▼

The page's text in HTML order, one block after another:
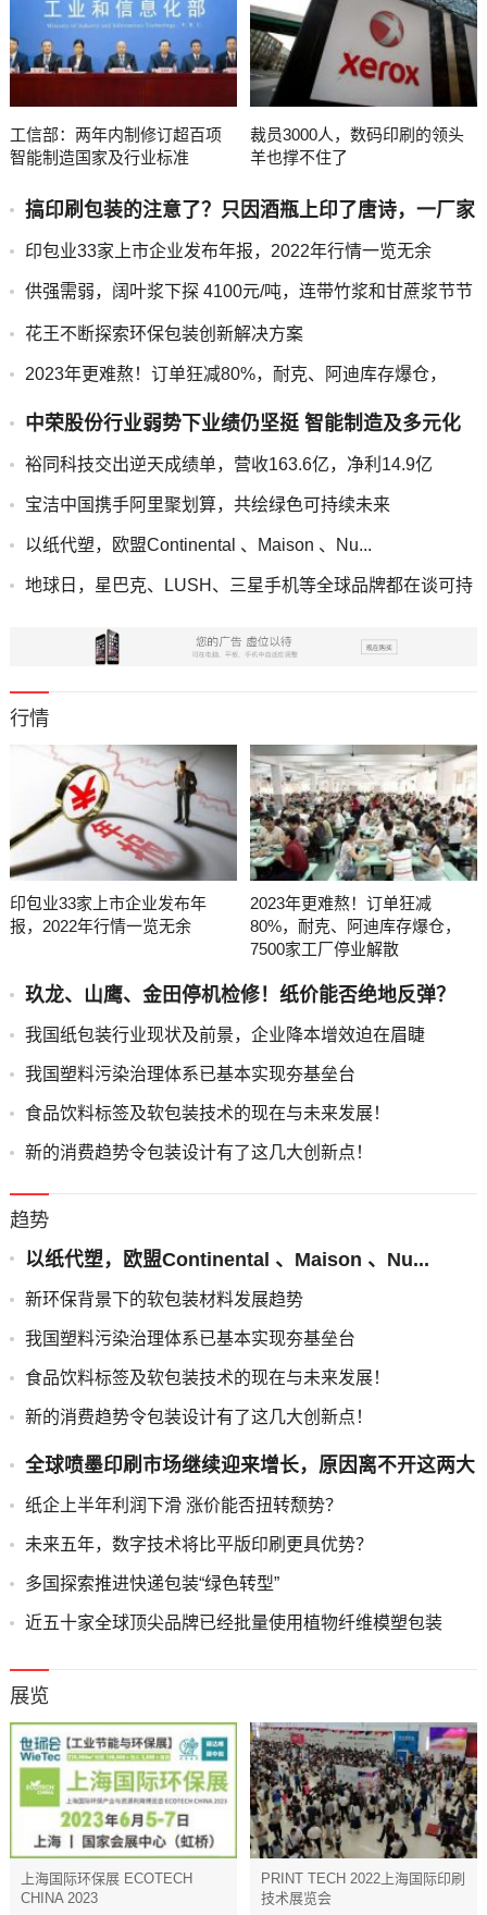
工信部：两年内制修订超百项
智能制造国家及行业标准
裁员3000人，数码印刷的领头
羊也撑不住了
搞印刷包装的注意了？只因酒瓶上印了唐诗，一厂家
印包业33家上市企业发布年报，2022年行情一览无余
供强需弱，阔叶浆下探 4100元/吨，连带竹浆和甘蔗浆节节
花王不断探索环保包装创新解决方案
2023年更难熬！订单狂减80%，耐克、阿迪库存爆仓，
中荣股份行业弱势下业绩仍坚挺 智能制造及多元化
裕同科技交出逆天成绩单，营收163.6亿，净利14.9亿
宝洁中国携手阿里聚划算，共绘绿色可持续未来
以纸代塑，欧盟Continental 、Maison 、Nu...
地球日，星巴克、LUSH、三星手机等全球品牌都在谈可持
行情
印包业33家上市企业发布年
报，2022年行情一览无余
2023年更难熬！订单狂减
80%，耐克、阿迪库存爆仓，
7500家工厂停业解散
玖龙、山鹰、金田停机检修！纸价能否绝地反弹？
我国纸包装行业现状及前景，企业降本增效迫在眉睫
我国塑料污染治理体系已基本实现夯基垒台
食品饮料标签及软包装技术的现在与未来发展！
新的消费趋势令包装设计有了这几大创新点！
趋势
以纸代塑，欧盟Continental 、Maison 、Nu...
新环保背景下的软包装材料发展趋势
我国塑料污染治理体系已基本实现夯基垒台
食品饮料标签及软包装技术的现在与未来发展！
新的消费趋势令包装设计有了这几大创新点！
全球喷墨印刷市场继续迎来增长，原因离不开这两大
要素
纸企上半年利润下滑 涨价能否扭转颓势？
未来五年，数字技术将比平版印刷更具优势？
多国探索推进快递包装“绿色转型”
近五十家全球顶尖品牌已经批量使用植物纤维模塑包装
展览
上海国际环保展 ECOTECH
CHINA 2023
PRINT TECH 2022上海国际印刷
技术展览会

▲

What to produce: Write out the records once more, word for word, though without the pictures they contain.

Answer to the exercise:
The page's text in HTML order, one block after another:
工信部：两年内制修订超百项
智能制造国家及行业标准
裁员3000人，数码印刷的领头
羊也撑不住了
搞印刷包装的注意了？只因酒瓶上印了唐诗，一厂家
印包业33家上市企业发布年报，2022年行情一览无余
供强需弱，阔叶浆下探 4100元/吨，连带竹浆和甘蔗浆节节
花王不断探索环保包装创新解决方案
2023年更难熬！订单狂减80%，耐克、阿迪库存爆仓，
中荣股份行业弱势下业绩仍坚挺 智能制造及多元化
裕同科技交出逆天成绩单，营收163.6亿，净利14.9亿
宝洁中国携手阿里聚划算，共绘绿色可持续未来
以纸代塑，欧盟Continental 、Maison 、Nu...
地球日，星巴克、LUSH、三星手机等全球品牌都在谈可持
行情
印包业33家上市企业发布年
报，2022年行情一览无余
2023年更难熬！订单狂减
80%，耐克、阿迪库存爆仓，
7500家工厂停业解散
玖龙、山鹰、金田停机检修！纸价能否绝地反弹？
我国纸包装行业现状及前景，企业降本增效迫在眉睫
我国塑料污染治理体系已基本实现夯基垒台
食品饮料标签及软包装技术的现在与未来发展！
新的消费趋势令包装设计有了这几大创新点！
趋势
以纸代塑，欧盟Continental 、Maison 、Nu...
新环保背景下的软包装材料发展趋势
我国塑料污染治理体系已基本实现夯基垒台
食品饮料标签及软包装技术的现在与未来发展！
新的消费趋势令包装设计有了这几大创新点！
全球喷墨印刷市场继续迎来增长，原因离不开这两大
要素
纸企上半年利润下滑 涨价能否扭转颓势？
未来五年，数字技术将比平版印刷更具优势？
多国探索推进快递包装“绿色转型”
近五十家全球顶尖品牌已经批量使用植物纤维模塑包装
展览
上海国际环保展 ECOTECH
CHINA 2023
PRINT TECH 2022上海国际印刷
技术展览会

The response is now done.